*What the task requires*: When a line of the records contains "traces", copy it.

>>>>

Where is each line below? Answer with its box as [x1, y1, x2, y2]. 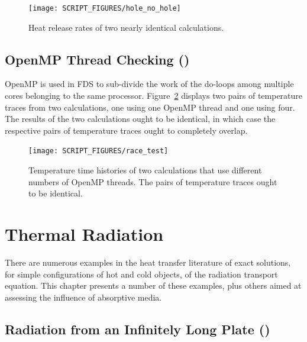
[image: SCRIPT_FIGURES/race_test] [28, 147, 169, 156]
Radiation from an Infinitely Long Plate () [5, 320, 270, 338]
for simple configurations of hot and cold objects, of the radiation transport [5, 267, 278, 280]
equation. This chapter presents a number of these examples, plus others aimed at [5, 279, 302, 292]
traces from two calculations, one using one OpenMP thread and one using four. [5, 101, 295, 113]
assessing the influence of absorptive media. [5, 291, 162, 303]
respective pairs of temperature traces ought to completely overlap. [5, 124, 248, 136]
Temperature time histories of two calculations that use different [28, 164, 262, 176]

<<<<

*Output for this task*:
traces from two calculations, one using one OpenMP thread and one using four. [5, 101, 295, 113]
respective pairs of temperature traces ought to completely overlap. [5, 124, 248, 136]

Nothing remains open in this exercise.